The upcoming Scottish Budget is the “last opportunity” to find the money to fulfil critical Scottish government manifesto promises on teacher numbers and class-contact time, the country’s biggest teaching union has warned.
The EIS has written to first minister John Swinney and finance secretary Shona Robison expressing various concerns around education in the lead-up to the Budget on Wednesday 4 December, and is encouraging its 65,000 members to underline these concerns by inundating their own MSPs with letters.
The union highlights, in particular, the 2021 SNP manifesto commitments to employ 3,500 more teachers and to reduce teachers’ weekly class-contact time to a maximum of 21 hours, down from the current 22.5 hours.
Plea for more teachers
The letter, from EIS general secretary Andrea Bradley, states: “The 2025-26 draft Scottish Budget is realistically the last opportunity for the Scottish government, via the Scottish Parliament, to allocate sufficient funds to facilitate the recruitment of the promised number of teachers this [2021-26] parliamentary term, also essential to delivering the promised tangible reduction in teacher workload through class-contact reduction.”
The EIS suggests using some of the reported £5 billion allocated to Scotland by the UK government and increasing tax on wealth and property “as necessary”.

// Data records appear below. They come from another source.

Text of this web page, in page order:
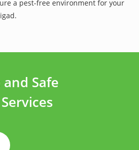
a pest-free environment for your
and Safe
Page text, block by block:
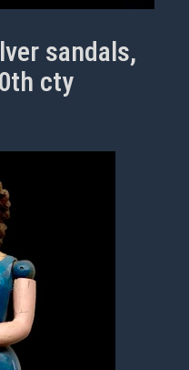
sandals,
cty
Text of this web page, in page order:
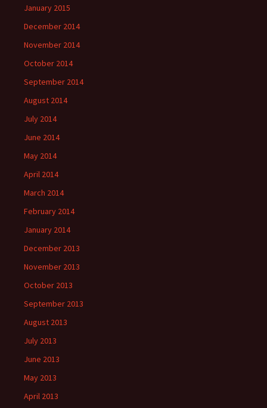
January 2015
December 2014
November 2014
October 2014
September 2014
August 2014
July 2014
June 2014
May 2014
April 2014
March 2014
February 2014
January 2014
December 2013
November 2013
October 2013
September 2013
August 2013
July 2013
June 2013
May 2013
April 2013
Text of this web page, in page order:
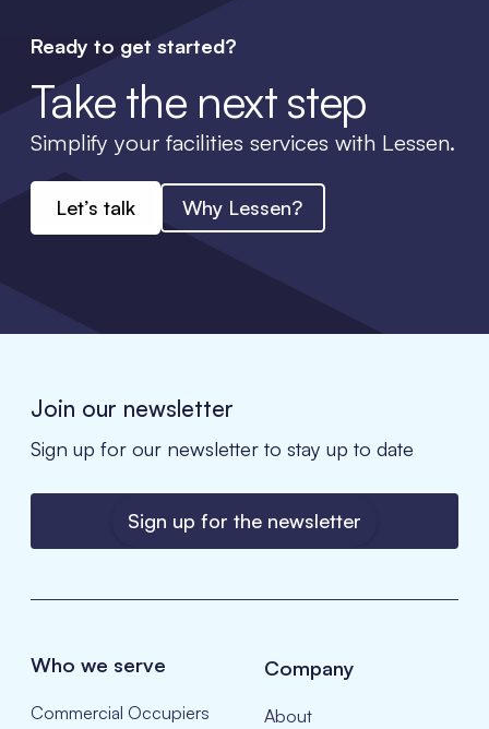
Ready to get started?
Take the next step
Simplify your facilities services with Lessen.
Let’s talk Why Lessen?
Join our newsletter
Sign up for our newsletter to stay up to date
Sign up for the newsletter
Who we serve
Commercial Occupiers
Company
About
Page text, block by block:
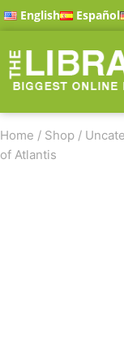
English Español
Home / Shop /
of Atlantis
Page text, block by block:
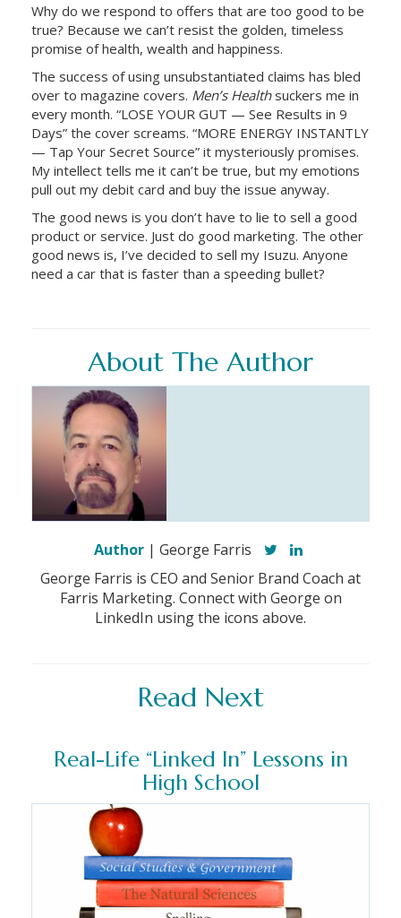
Why do we respond to offers that are too good to be
true? Because we can’t resist the golden, timeless
promise of health, wealth and happiness.
The success of using unsubstantiated claims has bled
over to magazine covers. Men’s Healthsuckers me in
every month. “LOSE YOUR GUT — See Results in 9
Days” the cover screams. “MORE ENERGY INSTANTLY
— Tap Your Secret Source” it mysteriously promises.
My intellect tells me it can’t be true, but my emotions
pull out my debit card and buy the issue anyway.
The good news is you don’t have to lie to sell a good
product or service. Just do good marketing. The other
good news is, I’ve decided to sell my Isuzu. Anyone
need a car that is faster than a speeding bullet?
About The Author
Author | George Farris
George Farris is CEO and Senior Brand Coach at
Farris Marketing. Connect with George on
LinkedIn using the icons above.
Read Next
Real-Life “Linked In” Lessons in
High School
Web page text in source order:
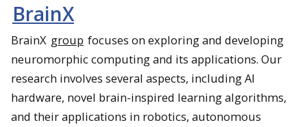
BrainX
BrainX group focuses on exploring and developing
neuromorphic computing and its applications. Our
research involves several aspects, including AI
hardware, novel brain-inspired learning algorithms,
and their applications in robotics, autonomous
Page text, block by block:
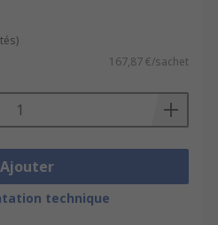
167,87 €/sachet
Ajouter
technique
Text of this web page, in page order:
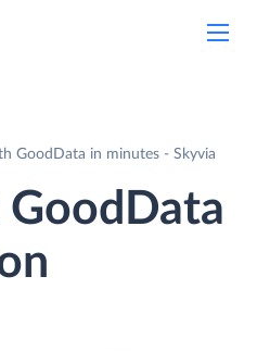
GoodData in minutes - Skyvia
GoodData
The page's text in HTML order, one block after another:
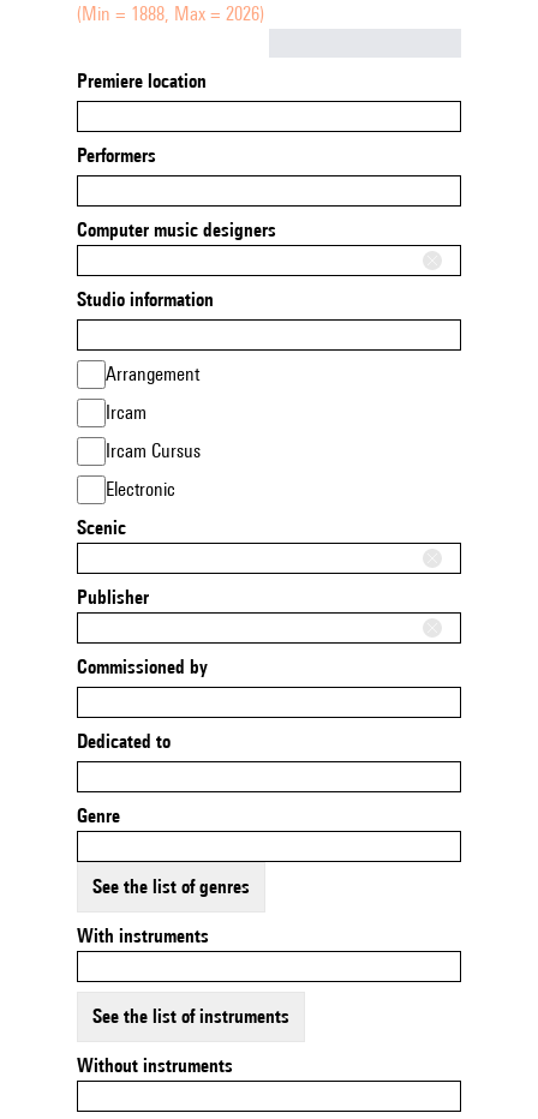
(Min = 1888, Max = 2026)
Premiere location
Performers
Computer music designers
Studio information
Arrangement
Ircam
Ircam Cursus
Electronic
Scenic
Publisher
Commissioned by
Dedicated to
Genre
See the list of genres
With instruments
See the list of instruments
Without instruments
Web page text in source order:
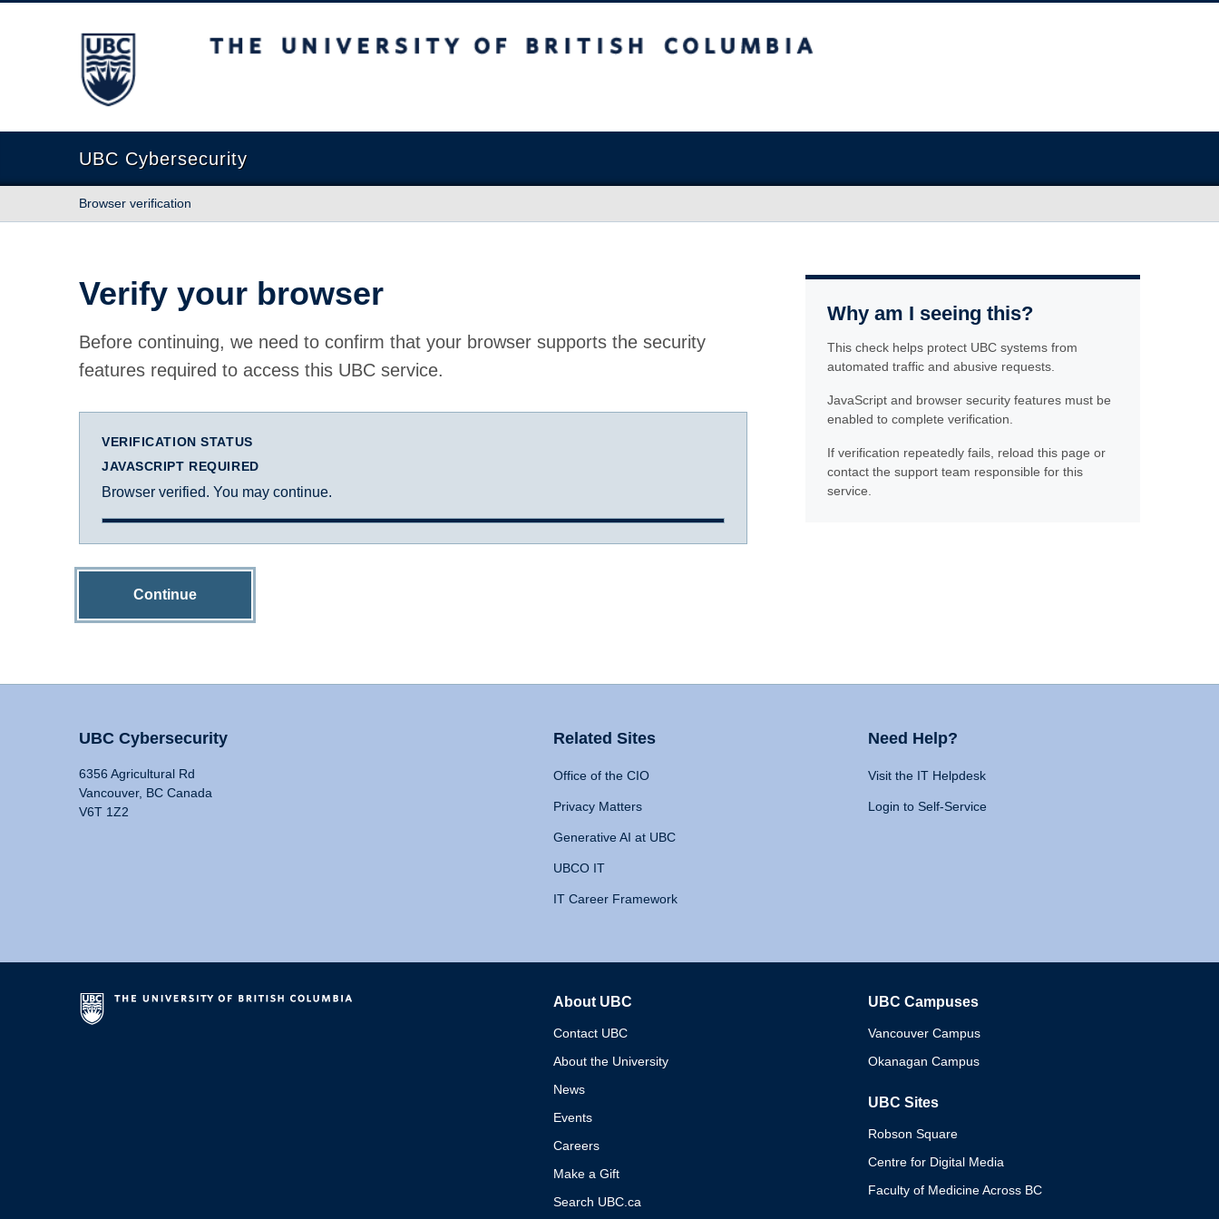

Ms Bradley says that a fall in teacher numbers over the past two years is “posing a real threat to the quality of education provision in Scotland, and in a growing number of instances, to the safeguarding of health and safety in our schools”.
Violence ‘on the rise’
She adds: “Very concerningly, violence and aggression by young people is on the rise and the health and safety of our members, predominantly women, is increasingly being put at risk due to insufficient staffing levels.”
The EIS says that teachers work on average more than 11 hours extra per week unpaid, because their class sizes and hours of class contact are among the highest of countries in the Organisation for Economic Cooperation and Development.
Ms Bradley says that “there are simply not enough teachers employed within the system to do all of the work that requires to be done”, and that thousands of teachers in Scotland experience job insecurity, “sometimes for years on end”.
A spokesperson for the Scottish government said it is “determined to protect teacher numbers, to help support improved outcomes for young people”, citing the figure of £145.5 million offered to local authorities, which has been a source of controversy in recent months.
The spokesperson added: “We are also working with [local authorities’ body] Cosla and the teaching unions through the Scottish Negotiating Committee for Teachers to agree our approach to reducing class-contact time by 90 minutes per week, giving teachers more time out of the classroom.”